# Let the catchbox help you improve your shooting



## lightgeoduck (Apr 3, 2011)

There are a lot of useful tips to help you improve your shooting #1 being "practice,practice,practice" others being changing the size of the target to gradually increasing your distance, but I came to a recent discovery when going from my catchbox at work to my smaller portable catchbox outside. I realized that after making that switch that adjustment came quicker, So I came to this conclusion that the catchbox sort of becomes "part of the target" when aiming since it affects my field of view.

I guess the best way to explain it is the catchbox acts as a "sight" and asists on concentrating your focus closer to the target.
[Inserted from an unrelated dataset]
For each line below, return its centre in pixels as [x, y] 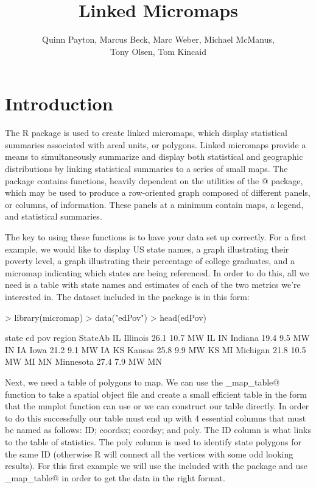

I know when I try something new either shooting farther away or at a smaller target, that it takes me longer to "get it down" when I place the object in an open field, as suppose to starting out in one of my catchboxes. This maybe all in my mind, but I think that is the point









So I plan, hopefully in the near future, to make various size "frames" (decreasing in size) for catchbox @ work to help on my field of view.

That's the theory anyway

thanks

LGD


----------



## slingshotvibe (Sep 26, 2010)

I recently had a idea of useing a fold up travle golf chip net which is netted so you can only see the can and can also catch your ammo


----------



## philly (Jun 13, 2010)

Similar situation Duck, I shot at a 4" disk with a 3" orange paste dot on it for a long time. I can hit it all day long now from 10 to 15 meters, but put a 4" plate up without the orange dot and my score goes down. It's all about visualization, I don't use anything as a sight and shoot straight up vertical so its all eye, hand and brain coordination. Similarly, I shoot objects better than paper targets. Go figure.
Philly


----------



## Ry-shot (Jul 22, 2011)

i dont aim.. so i dont think this would help me...


----------



## lightgeoduck (Apr 3, 2011)

oh contraire mon frere

I believe this would help non aimers as well, because either way aim or not, the eye is trying to focus in on the target, take baseball pitchers for instance, so if something is added to "shrink" the field of view it should show improvement on target contact.

LGD


----------



## marcus sr (Jun 5, 2011)

the more smaller the target for me the more i improve,i like the pressure lol.all jokes aside,best thing ive found so far for me is a piece of wood 4x1 inch dowel,i find even if im missing im within a half inch of the dowel so in my eyes,good target to practise on if ur a game shooter ie rabbit pigeon pheasant etc


----------



## slingshot_sniper (Feb 20, 2011)

If your theory helps you LGD go for it









Wingshooting? flying catch box! now that would be cool


----------